An important difference between the modern Earth and the stagnant-lid Earth-like planet considered in this study is that in the latter, there is no mechanism that transports carbonated or hydrated rock back into the mantle at a steady rate, thus completing the carbon and water cycles, although periodic crustal delamination may still operate. Moreover, the mode of crust production is also different, as mid-ocean ridges would also be absent: the crust would be built by intrusions and, in a top-down manner rather than lateral addition, by extrusives. If the supply of fresh basalt ceases, for instance, because the crust becomes too thick to allow the ascent of lava to the surface or because the mantle becomes too cool, the crustal carbon and water sinks are not renewed and therefore are saturated after a certain period. In the atmospheric evolution, such a situation would result in a delay of the atmospheric accumulation of that volatile, as opposed to the suppressed or reduced accumulation expected in evolutions without a sink. In a planet with plate tectonics, the availability of carbon sinks would be even more important to prevent the build-up of a massive CO2 atmosphere because the increase in oxygen fugacity may reinforce CO2 degassing, as discussed above (see Sect. 4.1).

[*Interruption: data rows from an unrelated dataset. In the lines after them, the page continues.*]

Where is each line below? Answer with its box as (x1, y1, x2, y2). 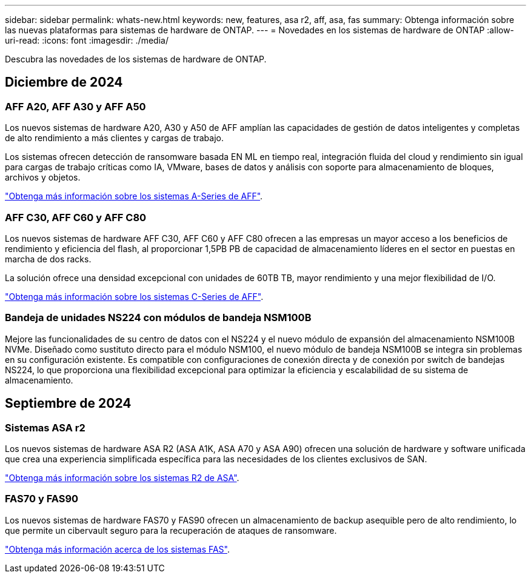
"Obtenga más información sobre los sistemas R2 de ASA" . (5, 472, 239, 483)
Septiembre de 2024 (5, 396, 132, 411)
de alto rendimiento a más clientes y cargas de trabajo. (5, 133, 224, 144)
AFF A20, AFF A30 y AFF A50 (5, 100, 146, 113)
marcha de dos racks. (5, 253, 92, 264)
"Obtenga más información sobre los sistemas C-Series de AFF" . (5, 291, 264, 302)
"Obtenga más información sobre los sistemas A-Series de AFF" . (5, 191, 263, 202)
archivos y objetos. (5, 172, 81, 183)
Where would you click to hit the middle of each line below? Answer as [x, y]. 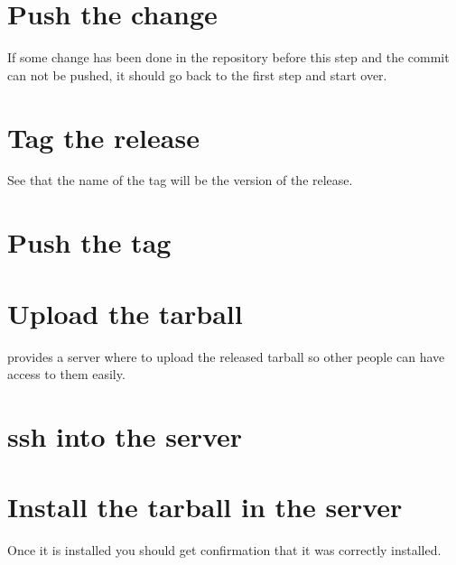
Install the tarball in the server [205, 507]
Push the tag [89, 242]
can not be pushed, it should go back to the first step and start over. [197, 74]
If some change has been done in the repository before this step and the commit [228, 57]
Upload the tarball [125, 313]
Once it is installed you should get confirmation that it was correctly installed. [224, 550]
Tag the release [103, 137]
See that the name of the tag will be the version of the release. [180, 180]
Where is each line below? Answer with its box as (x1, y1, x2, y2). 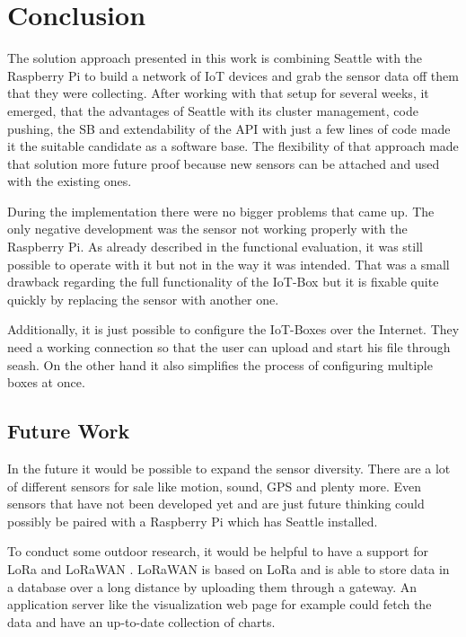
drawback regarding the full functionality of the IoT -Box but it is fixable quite (7, 272, 439, 291)
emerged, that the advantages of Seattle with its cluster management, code (7, 101, 418, 119)
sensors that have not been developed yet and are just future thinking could (7, 494, 425, 513)
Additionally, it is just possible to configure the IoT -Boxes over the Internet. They (7, 320, 460, 339)
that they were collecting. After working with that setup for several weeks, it (7, 84, 429, 102)
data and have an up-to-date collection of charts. (7, 612, 276, 631)
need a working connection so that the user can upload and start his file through (7, 338, 451, 357)
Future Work (7, 417, 130, 445)
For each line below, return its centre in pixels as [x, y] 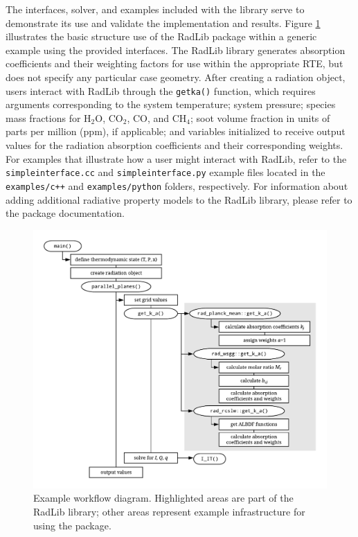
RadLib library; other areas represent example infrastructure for [169, 511]
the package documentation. [65, 213]
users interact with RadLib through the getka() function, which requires [161, 90]
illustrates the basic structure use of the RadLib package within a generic [161, 36]
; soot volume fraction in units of [260, 117]
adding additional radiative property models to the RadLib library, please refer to [179, 199]
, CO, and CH [157, 117]
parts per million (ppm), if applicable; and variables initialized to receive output [176, 131]
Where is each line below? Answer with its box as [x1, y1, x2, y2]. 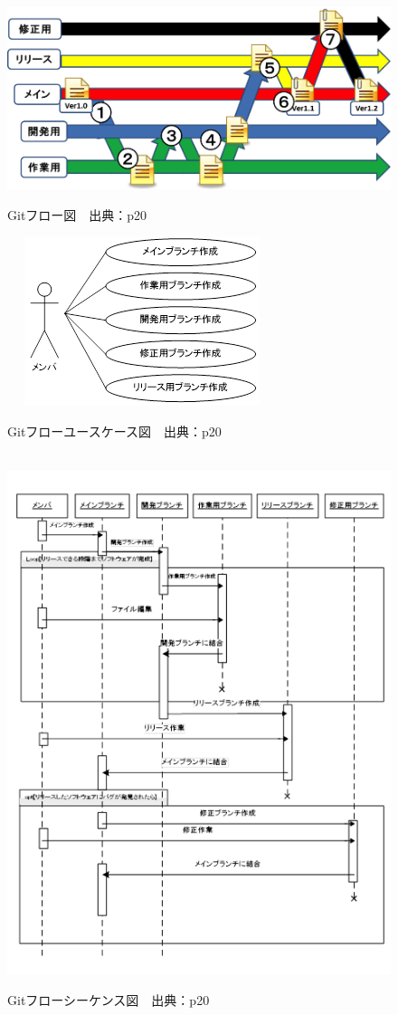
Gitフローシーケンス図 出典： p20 [7, 991, 210, 1010]
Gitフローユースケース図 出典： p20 [7, 421, 222, 440]
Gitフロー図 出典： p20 [7, 205, 147, 224]
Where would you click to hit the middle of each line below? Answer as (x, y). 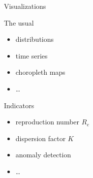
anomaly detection (43, 155)
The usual (19, 22)
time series (31, 55)
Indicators (19, 105)
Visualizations (25, 6)
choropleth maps (40, 72)
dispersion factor (41, 138)
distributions (35, 39)
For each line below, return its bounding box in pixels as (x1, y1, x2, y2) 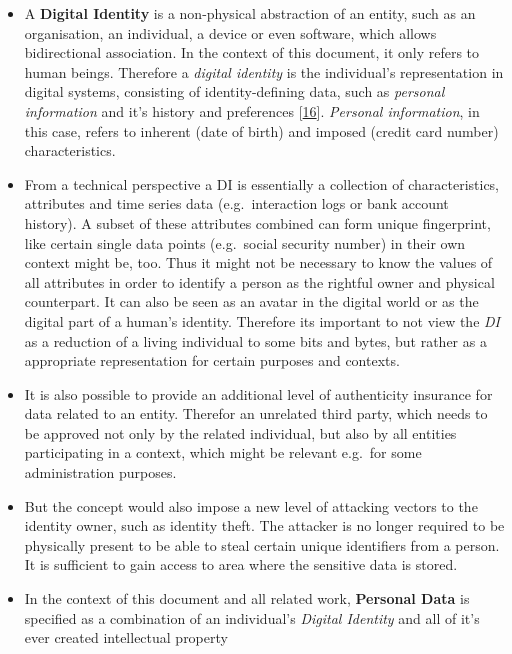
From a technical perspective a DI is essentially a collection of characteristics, (24, 173, 500, 194)
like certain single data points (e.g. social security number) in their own (24, 232, 466, 253)
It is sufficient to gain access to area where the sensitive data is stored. (24, 554, 458, 575)
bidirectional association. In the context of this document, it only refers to (24, 42, 480, 63)
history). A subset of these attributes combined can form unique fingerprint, (24, 212, 491, 233)
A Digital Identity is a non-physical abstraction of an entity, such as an (24, 3, 476, 23)
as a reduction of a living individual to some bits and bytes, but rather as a (24, 330, 487, 351)
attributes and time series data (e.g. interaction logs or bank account (24, 193, 449, 214)
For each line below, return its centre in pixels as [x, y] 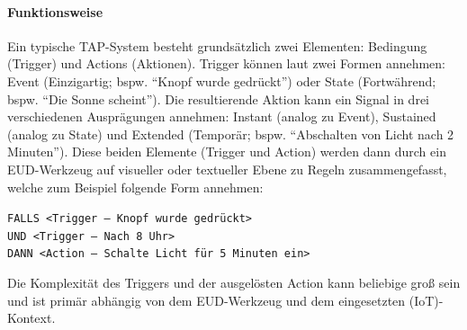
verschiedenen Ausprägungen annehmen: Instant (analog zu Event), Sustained [222, 116]
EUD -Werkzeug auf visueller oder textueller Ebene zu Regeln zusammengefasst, [227, 169]
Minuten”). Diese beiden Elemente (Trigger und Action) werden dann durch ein [227, 152]
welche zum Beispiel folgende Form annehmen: [135, 187]
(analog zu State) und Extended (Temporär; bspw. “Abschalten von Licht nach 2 [231, 134]
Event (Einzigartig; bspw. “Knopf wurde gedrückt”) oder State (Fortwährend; [222, 80]
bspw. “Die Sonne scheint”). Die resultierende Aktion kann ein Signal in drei [218, 98]
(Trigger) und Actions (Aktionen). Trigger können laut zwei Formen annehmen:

The weathering of impact ejecta is closely related to the sequestration of carbon and water in normal crust. Early in the history of the terrestrial planets, the much higher impact flux has produced abundant fresh rock surfaces of mostly mafic to ultramafic chemistry that were available for weathering (Koster Van Groos 1988; Zahnle & Sleep 2002). The latter authors have carried out model calculations for CO2 that suggest that ejecta weathering could bind enough of it to suppress the greenhouse effect entirely during the first few hundred millions of years. The possible effects of impacts go beyond the production of reactive surfaces, however. Depending on the sizes, velocities, and compositions of impactors, the impact processes themselves may result either in the erosion or the replenishment of the atmosphere of the target planet (Ahrens 1993; Pham et al. 2011; de Niem et al. 2012). Moreover, very large impacts also affect the deeper interior and may trigger volcanic activity, which in turn affects the atmosphere (Marchi et al. 2016). The effects especially of rare, large impacts depend strongly on the parameters of the specific event and cannot be predicted in a unique general manner.

5. Conclusions

The upcoming generation of exoplanetary missions holds promise for detecting small rocky planets orbiting Sun-like stars in the HZ (Rauer et al. 2014). The measurement of mass and radius alone does not well constrain whether these bodies have plate tectonics. We have thus studied the interior and climate evolution of an Earth-like planet operating in the stagnant-lid mode of convection, which presently characterizes all solid bodies of the solar system other than the Earth.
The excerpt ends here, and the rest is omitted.